→ **Task objective**
Output only the lines below from the one holding "Однако, это может" down to the one holding "Anwendung von EUV", both end lines included and every picture dropped.
Recorded data below:
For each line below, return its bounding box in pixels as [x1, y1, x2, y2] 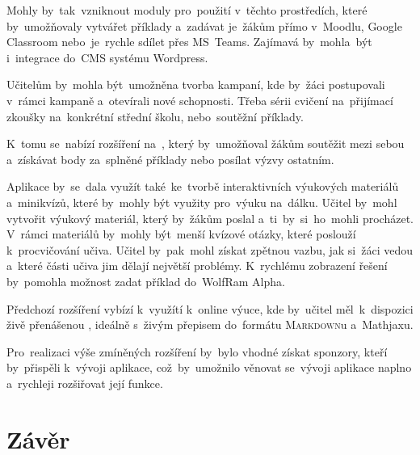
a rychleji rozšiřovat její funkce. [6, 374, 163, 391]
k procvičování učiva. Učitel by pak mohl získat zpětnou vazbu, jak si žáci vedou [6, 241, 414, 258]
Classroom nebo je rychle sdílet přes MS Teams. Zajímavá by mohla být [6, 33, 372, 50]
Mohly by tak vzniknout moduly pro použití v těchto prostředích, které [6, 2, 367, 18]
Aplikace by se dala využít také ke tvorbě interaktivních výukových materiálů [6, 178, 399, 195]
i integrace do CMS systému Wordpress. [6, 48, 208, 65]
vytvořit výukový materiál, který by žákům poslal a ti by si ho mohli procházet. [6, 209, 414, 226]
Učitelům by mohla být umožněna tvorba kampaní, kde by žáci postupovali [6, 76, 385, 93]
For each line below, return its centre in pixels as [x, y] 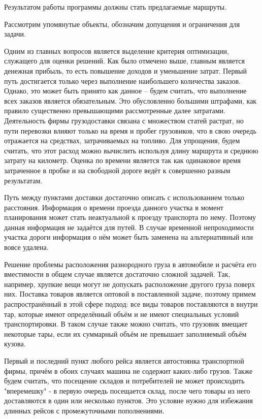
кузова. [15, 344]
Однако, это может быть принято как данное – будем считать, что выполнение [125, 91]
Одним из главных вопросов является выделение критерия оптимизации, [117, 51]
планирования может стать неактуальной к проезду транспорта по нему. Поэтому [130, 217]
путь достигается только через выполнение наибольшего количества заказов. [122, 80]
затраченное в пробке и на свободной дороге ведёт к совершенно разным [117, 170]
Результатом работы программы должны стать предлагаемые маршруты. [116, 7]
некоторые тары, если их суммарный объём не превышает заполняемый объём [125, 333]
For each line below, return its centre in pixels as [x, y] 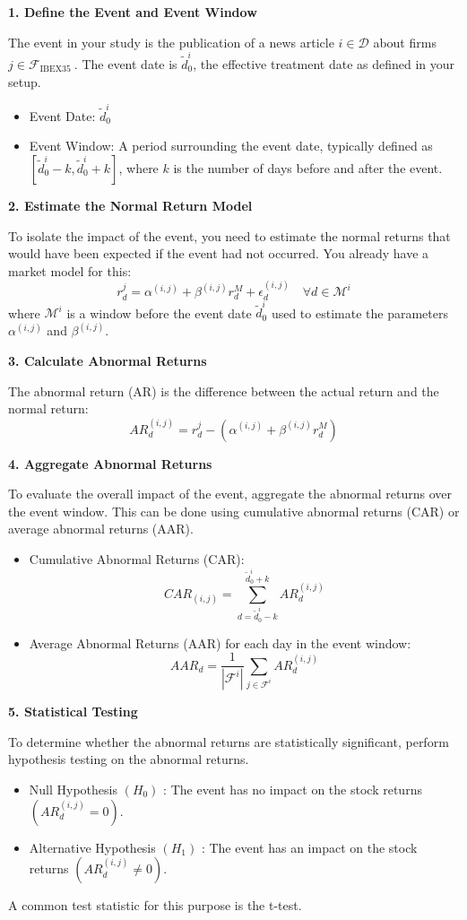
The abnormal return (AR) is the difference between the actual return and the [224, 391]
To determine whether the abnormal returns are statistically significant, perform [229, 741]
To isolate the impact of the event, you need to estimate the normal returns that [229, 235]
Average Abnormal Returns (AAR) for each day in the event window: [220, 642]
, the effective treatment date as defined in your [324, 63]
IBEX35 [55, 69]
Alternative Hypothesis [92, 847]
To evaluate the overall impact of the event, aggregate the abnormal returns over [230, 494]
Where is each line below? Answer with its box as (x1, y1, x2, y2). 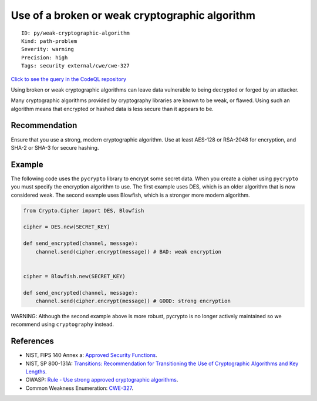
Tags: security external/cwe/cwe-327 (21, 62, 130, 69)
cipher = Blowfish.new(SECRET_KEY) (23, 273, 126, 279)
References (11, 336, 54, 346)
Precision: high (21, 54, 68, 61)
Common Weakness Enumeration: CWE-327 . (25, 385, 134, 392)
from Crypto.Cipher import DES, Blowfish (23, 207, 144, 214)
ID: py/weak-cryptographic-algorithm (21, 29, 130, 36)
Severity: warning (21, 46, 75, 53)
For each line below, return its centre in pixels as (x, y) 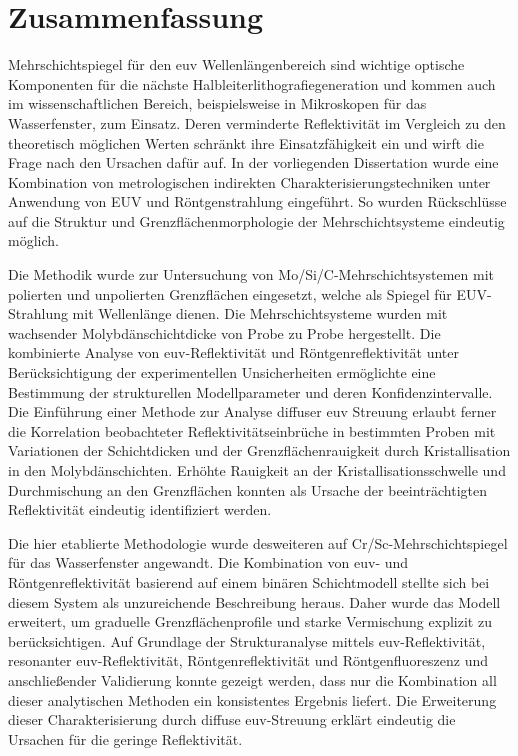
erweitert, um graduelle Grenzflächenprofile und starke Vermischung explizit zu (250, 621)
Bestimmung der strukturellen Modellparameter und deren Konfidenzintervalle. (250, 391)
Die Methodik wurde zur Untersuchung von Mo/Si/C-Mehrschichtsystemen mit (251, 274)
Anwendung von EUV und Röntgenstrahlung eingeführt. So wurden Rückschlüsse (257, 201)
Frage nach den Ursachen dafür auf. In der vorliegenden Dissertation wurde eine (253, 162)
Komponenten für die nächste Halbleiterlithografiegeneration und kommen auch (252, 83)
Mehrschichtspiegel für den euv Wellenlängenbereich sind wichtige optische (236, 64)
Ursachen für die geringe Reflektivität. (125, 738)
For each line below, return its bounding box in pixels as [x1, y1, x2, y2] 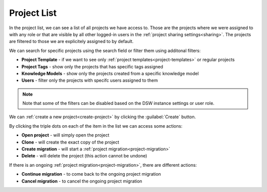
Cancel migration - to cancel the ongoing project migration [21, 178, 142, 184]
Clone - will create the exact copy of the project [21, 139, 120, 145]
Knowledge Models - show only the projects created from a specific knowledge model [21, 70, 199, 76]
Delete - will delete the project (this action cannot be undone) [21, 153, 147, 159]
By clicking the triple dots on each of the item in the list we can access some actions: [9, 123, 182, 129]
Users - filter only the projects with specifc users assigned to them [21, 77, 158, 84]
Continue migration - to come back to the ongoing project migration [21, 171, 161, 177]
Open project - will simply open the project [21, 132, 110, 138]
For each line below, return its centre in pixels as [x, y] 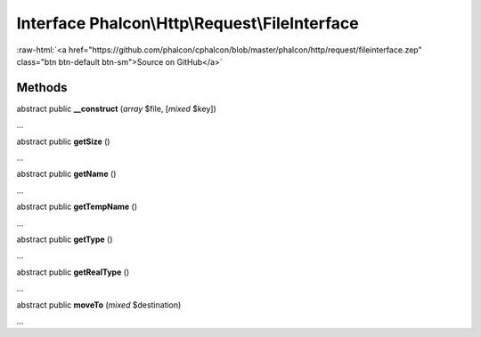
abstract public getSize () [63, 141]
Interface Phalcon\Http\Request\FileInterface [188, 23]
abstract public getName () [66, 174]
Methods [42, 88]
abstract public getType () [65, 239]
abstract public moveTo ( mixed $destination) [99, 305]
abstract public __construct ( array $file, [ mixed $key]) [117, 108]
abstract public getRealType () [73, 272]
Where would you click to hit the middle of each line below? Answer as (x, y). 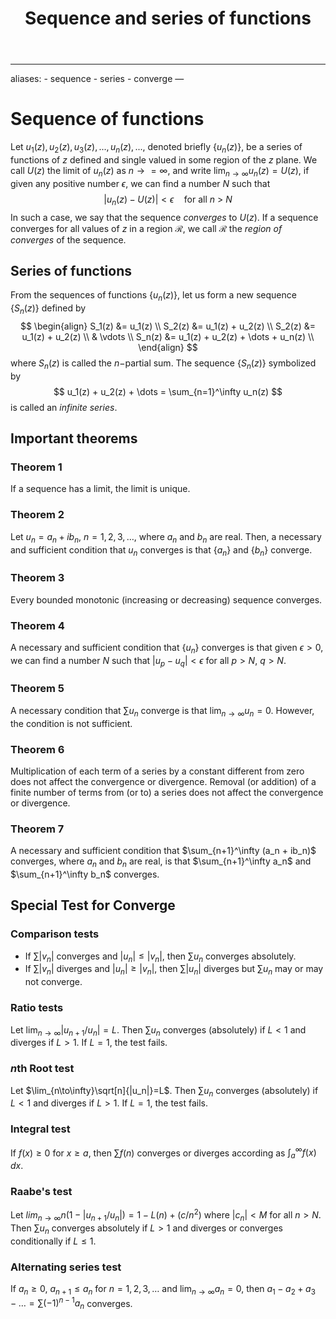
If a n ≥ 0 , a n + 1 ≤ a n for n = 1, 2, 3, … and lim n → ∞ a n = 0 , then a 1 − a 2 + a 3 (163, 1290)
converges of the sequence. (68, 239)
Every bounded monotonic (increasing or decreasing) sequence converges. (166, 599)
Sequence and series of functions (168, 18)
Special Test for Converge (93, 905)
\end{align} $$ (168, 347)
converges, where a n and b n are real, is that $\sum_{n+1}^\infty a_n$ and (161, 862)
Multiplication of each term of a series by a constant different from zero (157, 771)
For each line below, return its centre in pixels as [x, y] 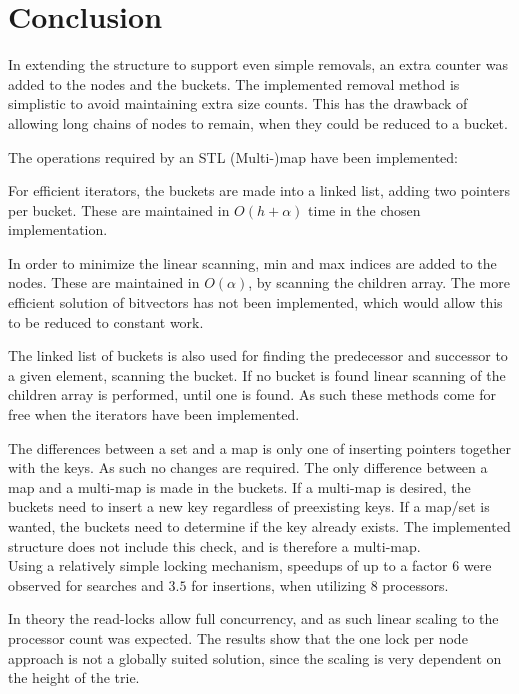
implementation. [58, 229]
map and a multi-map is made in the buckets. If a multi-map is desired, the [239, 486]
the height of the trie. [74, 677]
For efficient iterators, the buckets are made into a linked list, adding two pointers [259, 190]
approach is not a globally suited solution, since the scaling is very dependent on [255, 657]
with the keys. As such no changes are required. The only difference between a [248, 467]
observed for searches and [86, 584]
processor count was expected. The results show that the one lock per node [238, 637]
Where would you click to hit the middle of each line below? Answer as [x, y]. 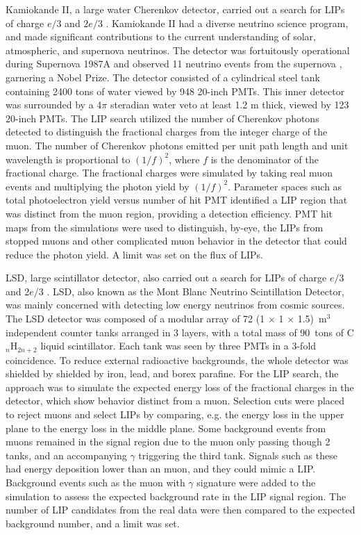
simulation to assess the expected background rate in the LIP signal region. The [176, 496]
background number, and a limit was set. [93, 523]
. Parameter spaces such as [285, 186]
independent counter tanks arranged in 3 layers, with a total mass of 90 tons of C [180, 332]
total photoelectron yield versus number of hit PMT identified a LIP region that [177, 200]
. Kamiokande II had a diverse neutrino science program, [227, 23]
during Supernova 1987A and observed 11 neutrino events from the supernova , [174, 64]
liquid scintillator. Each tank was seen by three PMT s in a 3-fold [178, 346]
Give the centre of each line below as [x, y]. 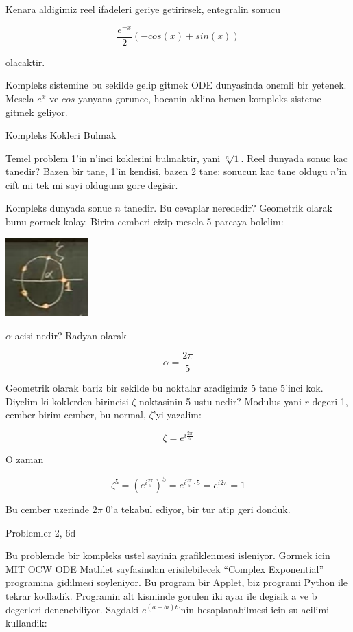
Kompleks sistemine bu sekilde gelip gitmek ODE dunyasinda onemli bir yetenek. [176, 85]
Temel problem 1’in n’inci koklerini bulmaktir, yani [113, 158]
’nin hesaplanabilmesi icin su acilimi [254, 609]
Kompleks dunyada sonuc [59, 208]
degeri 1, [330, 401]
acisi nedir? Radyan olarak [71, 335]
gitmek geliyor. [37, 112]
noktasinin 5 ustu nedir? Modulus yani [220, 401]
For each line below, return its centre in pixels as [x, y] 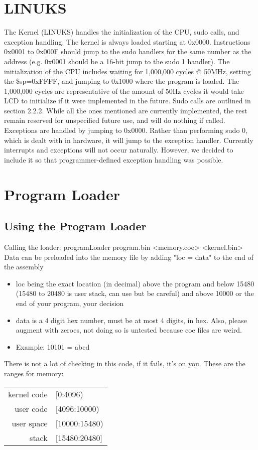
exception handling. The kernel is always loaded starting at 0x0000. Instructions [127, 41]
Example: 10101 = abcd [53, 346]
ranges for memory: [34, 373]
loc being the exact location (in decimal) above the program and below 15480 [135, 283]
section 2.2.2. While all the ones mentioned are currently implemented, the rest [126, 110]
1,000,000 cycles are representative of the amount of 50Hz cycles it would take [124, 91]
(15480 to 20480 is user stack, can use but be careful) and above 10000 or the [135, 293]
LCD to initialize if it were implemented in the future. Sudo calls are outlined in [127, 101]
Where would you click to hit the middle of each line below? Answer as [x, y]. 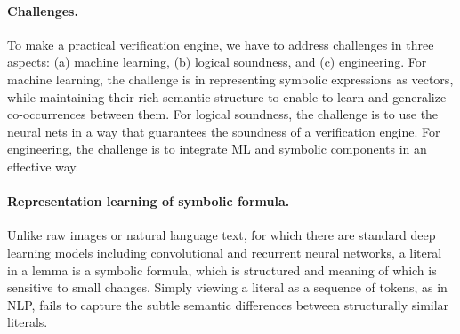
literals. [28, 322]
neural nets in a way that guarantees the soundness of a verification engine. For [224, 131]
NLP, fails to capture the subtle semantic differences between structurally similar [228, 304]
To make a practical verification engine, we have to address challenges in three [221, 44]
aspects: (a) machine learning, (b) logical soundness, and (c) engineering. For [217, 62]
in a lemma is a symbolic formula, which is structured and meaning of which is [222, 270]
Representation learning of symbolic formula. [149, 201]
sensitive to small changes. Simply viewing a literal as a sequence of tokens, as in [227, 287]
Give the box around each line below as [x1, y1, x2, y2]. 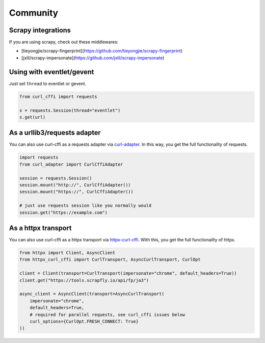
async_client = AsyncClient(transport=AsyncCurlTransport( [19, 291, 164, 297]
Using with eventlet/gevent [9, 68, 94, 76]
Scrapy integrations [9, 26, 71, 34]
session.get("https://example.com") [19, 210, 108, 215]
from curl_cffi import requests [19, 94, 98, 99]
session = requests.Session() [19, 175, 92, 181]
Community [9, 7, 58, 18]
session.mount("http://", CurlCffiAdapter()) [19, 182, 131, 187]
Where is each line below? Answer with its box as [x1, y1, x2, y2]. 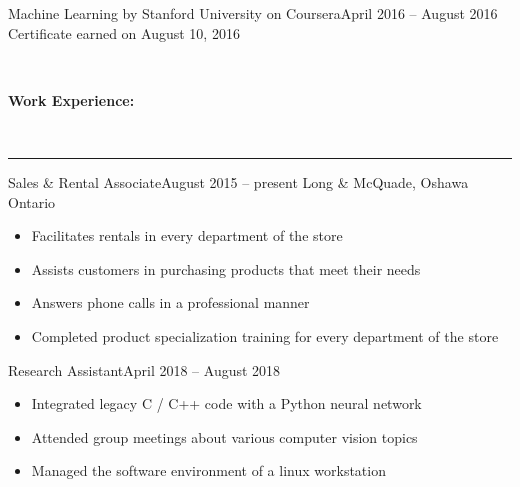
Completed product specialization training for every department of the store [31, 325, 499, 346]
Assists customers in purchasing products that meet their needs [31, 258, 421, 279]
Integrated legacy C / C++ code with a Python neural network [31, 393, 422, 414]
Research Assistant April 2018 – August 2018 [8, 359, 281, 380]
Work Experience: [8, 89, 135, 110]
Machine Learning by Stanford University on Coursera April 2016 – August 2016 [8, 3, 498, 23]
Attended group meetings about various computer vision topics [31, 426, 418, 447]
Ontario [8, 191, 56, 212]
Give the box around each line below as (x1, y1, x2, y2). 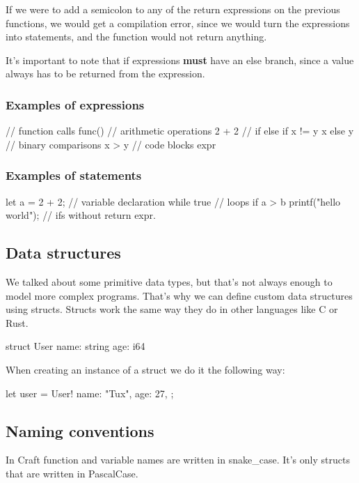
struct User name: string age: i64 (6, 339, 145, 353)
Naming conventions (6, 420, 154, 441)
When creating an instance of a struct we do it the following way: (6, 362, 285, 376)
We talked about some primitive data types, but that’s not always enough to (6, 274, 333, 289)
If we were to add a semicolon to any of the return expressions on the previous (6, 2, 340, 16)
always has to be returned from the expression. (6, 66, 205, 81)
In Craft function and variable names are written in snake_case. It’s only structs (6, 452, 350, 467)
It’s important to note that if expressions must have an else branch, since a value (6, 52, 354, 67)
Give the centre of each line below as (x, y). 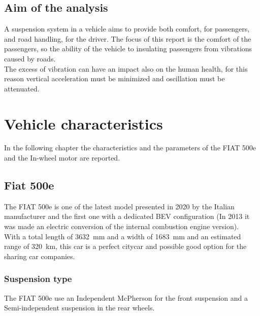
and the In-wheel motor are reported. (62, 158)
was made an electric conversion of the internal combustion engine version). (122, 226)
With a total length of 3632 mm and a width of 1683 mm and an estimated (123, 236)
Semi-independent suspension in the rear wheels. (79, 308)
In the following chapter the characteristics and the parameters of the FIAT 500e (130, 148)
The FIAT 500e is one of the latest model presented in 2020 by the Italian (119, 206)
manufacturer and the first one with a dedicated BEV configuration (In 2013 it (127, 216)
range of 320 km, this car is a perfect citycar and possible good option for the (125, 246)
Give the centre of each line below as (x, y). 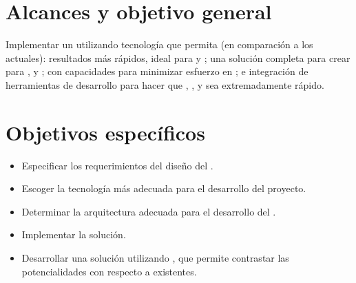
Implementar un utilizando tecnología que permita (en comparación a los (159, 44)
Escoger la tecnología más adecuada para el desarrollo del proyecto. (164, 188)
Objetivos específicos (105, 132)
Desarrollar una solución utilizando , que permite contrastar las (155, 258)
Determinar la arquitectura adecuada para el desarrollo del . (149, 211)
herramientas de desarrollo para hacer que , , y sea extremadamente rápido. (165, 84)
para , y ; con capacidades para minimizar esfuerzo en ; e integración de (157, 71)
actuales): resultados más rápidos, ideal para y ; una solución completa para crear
End of Recorded data.
→ **Answer area**
Однако, это может быть принято как данное – будем считать, что выполнение [125, 91]
Одним из главных вопросов является выделение критерия оптимизации, [117, 51]
планирования может стать неактуальной к проезду транспорта по нему. Поэтому [130, 217]
путь достигается только через выполнение наибольшего количества заказов. [122, 80]
затраченное в пробке и на свободной дороге ведёт к совершенно разным [117, 170]
Результатом работы программы должны стать предлагаемые маршруты. [116, 7]
некоторые тары, если их суммарный объём не превышает заполняемый объём [125, 333]
For each line below, return its centre in pixels as [x, y] 
The abnormal return (AR) is the difference between the actual return and the [224, 391]
To determine whether the abnormal returns are statistically significant, perform [229, 741]
To isolate the impact of the event, you need to estimate the normal returns that [229, 235]
Average Abnormal Returns (AAR) for each day in the event window: [220, 642]
, the effective treatment date as defined in your [324, 63]
IBEX35 [55, 69]
Alternative Hypothesis [92, 847]
To evaluate the overall impact of the event, aggregate the abnormal returns over [230, 494]
Where is each line below? Answer with its box as (x1, y1, x2, y2). 
Tags: security external/cwe/cwe-327 (21, 62, 130, 69)
cipher = Blowfish.new(SECRET_KEY) (23, 273, 126, 279)
References (11, 336, 54, 346)
Precision: high (21, 54, 68, 61)
Common Weakness Enumeration: CWE-327 . (25, 385, 134, 392)
from Crypto.Cipher import DES, Blowfish (23, 207, 144, 214)
ID: py/weak-cryptographic-algorithm (21, 29, 130, 36)
Severity: warning (21, 46, 75, 53)
For each line below, return its centre in pixels as (x, y) 
erweitert, um graduelle Grenzflächenprofile und starke Vermischung explizit zu (250, 621)
Bestimmung der strukturellen Modellparameter und deren Konfidenzintervalle. (250, 391)
Die Methodik wurde zur Untersuchung von Mo/Si/C-Mehrschichtsystemen mit (251, 274)
Anwendung von EUV und Röntgenstrahlung eingeführt. So wurden Rückschlüsse (257, 201)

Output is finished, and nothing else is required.